Wednesday, February 13, 2008

WANTING

Things happen. Every day, we encounter momentary events that sway our thoughts and have the potential to give us a surge of energy or make us feel like there is no point. Yet, we keep going. For the last few days, I have thought about a post on the EVA LAKE blog. Her “Ambition” post references the web blog “Sellout”. I was especially taken by her quote:

Every few years I tell someone that I might just quit painting. It’s not the paint itself - paint is good. It's the immense ambition and blind faith to keep at it, to maintain belief and that sense of self-importance.”

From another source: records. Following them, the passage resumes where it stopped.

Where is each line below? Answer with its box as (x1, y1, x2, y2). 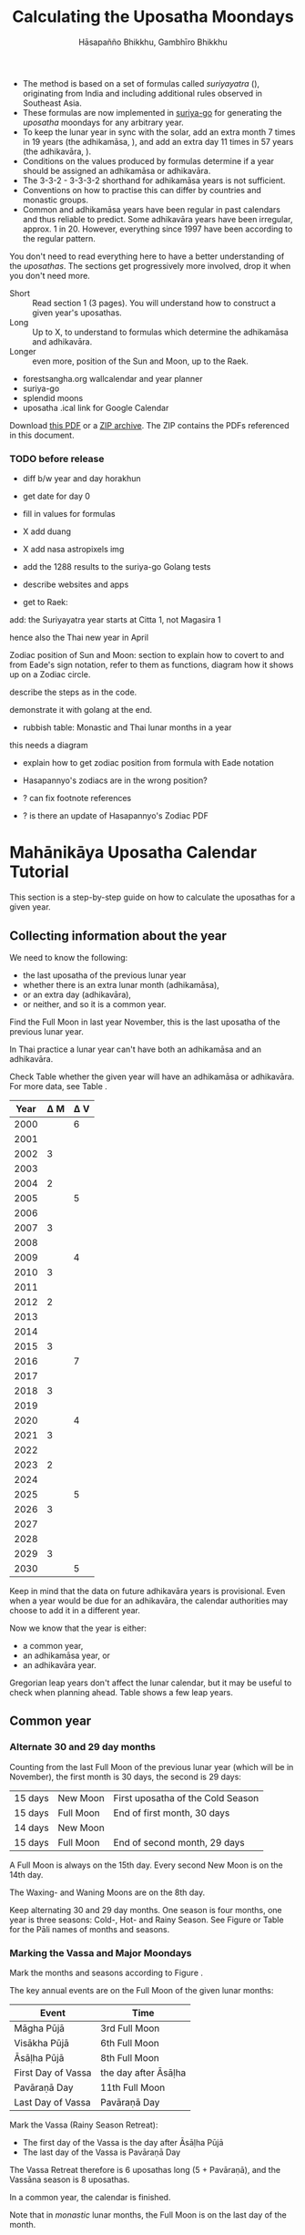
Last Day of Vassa (14, 2096, 91, 2108)
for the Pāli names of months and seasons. (9, 1923, 170, 1934)
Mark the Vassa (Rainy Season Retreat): (9, 2119, 158, 2130)
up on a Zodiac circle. (9, 669, 91, 680)
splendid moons (22, 392, 84, 403)
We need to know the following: (9, 952, 128, 963)
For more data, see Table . (9, 1080, 107, 1091)
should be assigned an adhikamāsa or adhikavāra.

I have never considered giving up painting. In fact, I can’t imagine that at all. However, I have felt like giving up the “Look at me, I am an ARTIST!” stuff. The ongoing feeling I am screaming in my own ear “Pick ME! Pick Me!” drives me nuts. As most artists do, I continually work at getting my work out there, looking for opportunities to exhibit, edit photos, make CDs, write emails, make videos, make webpages, promote, promote, promote, ad nauseam. All these tasks are done in the name of “wanting”. Now I am asking, “wanting what”? After being given a tip on another promotional art website, I asked the tipster, Why should I put my stuff up on another website? My goodness, I am all over the internet now. I am starting to feel like I am chasing my own tail!
So getting back to thinking about Eva’s post about WANTING, I continue to think about “desire” in regards to art success.
What do we really want?
1. Attention?
2. Recognition?
3. Fame?
4. Money?
5. Adulation?
6. Stature?
7. Social prominence?
8. ????????
After watching the Kalm Report videos showing the “IT” artists of the day floating around their openings like creative butterflies, I realize so many of the attributes of art success are superficial and fleeting. Is art success something real and palpable? Is it sincere? Of course, art fame makes your art life easier, allows you more resources, and is fun. However, I question whether the seeking to gain the worldly accoutrements of art success is what we really DESIRE. If you distill the reasons for continual art ambition, isn’t the underlying longing really to be loved and appreciated?
In the comment section of Eva’s “Ambition” post, the artist, Namastenancy remarks:

“The Buddhists say that desire is the root of all suffering. How do you give up a desire that is an integral part of your soul? How do you separate making art from wanting to be recognized for making that art, to achieve something and be known for that achievement? It’s not all in the marketing for if it were, a lot of us would be much better known.”
I agree.


What do you REALLY want?

10 comments:

Kim Hambric said...

I want to make art. I want somebody to buy this art. I want my art to connect to somebody else. I want to connect to somebody else through my art. I want to make money by making art. I would like just a taste of recognition.

Is that too much?

Sheree Rensel said...

Kim,
I don't think that is asking for much at all. I think those are great "WANTS!"
:-)

Anonymous said...

I have spent a large amount of time wanting things that turned out to be elusive intangibles that really had nothing to do with what I did/do in my studio. As I observe my life now, at the age of 53, I experience everything now one day at a time. Just the other day a very young artist who is opening a new gallery space asked me if I would inaugurate the space. "Sure", I said, and immediately called up a friend to see if he wanted to show with me. He said yes. This whole exchange is relatively minor in the scheme of things, but it made me feel good that the younger artistic generation respects me enough to want to exhibit my work with theirs. This is a definition of 'success' that would not have been in my vocabulary a number of years ago. It says to me that my "wants" are changing for the better.

GILDA

Sheree Rensel said...

Very well said (as usual)!
Thanks Gilda!

Rachel said...

delurking here to comment (hi!):

What I want is the motivation to keep on toiling, and that requires validation. I want to feel that my efforts are worthwhile, appreciated, and valued. I want an audience--not just of admirers, but of critics as well (for without critics, we can't get better.) I want the social space, freedom, and encouragement that a supportive audience could give me. I don't want to feel like a failed artist, a statistic. I don't want to whine any more.

ha!

Before I go back to lurking, I just want to thank you for always having smart, intelligent things to think about.

Ok, bye. :) :)

Mad William said...

I want my art to support me, not the other way around.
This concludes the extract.